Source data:
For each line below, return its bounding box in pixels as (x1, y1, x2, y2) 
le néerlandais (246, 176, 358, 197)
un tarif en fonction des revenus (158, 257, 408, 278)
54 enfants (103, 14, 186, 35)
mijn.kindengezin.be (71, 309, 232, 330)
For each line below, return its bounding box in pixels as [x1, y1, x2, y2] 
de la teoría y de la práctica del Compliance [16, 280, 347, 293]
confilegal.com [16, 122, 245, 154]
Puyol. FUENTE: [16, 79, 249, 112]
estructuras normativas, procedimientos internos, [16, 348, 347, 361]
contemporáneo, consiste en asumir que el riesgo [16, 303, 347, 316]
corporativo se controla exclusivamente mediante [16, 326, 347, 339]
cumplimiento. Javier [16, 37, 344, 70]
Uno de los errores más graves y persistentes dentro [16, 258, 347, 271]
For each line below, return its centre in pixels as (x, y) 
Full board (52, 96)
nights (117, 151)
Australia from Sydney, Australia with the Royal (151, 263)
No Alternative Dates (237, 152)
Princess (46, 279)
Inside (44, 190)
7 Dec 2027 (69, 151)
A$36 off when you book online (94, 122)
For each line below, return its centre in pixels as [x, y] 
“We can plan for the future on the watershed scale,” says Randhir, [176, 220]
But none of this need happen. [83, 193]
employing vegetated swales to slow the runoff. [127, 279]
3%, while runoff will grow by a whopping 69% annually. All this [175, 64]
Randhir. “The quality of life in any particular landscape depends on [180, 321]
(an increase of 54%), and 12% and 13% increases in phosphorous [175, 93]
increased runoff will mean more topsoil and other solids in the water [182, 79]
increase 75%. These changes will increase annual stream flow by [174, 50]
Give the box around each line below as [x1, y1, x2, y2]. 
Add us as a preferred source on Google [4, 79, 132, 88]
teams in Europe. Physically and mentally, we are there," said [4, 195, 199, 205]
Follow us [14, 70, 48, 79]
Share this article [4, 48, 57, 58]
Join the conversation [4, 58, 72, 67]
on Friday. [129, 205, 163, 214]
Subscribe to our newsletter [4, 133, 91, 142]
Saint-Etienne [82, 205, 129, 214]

:: Exercise objective ::
Scan the records above for the word "bounding". Show each line in which it appears.

:: Result ::
For each line below, return its bounding box in pixels as (x1, y1, x2, y2) 
For each line below, return its bounding box in pixels as [x1, y1, x2, y2] 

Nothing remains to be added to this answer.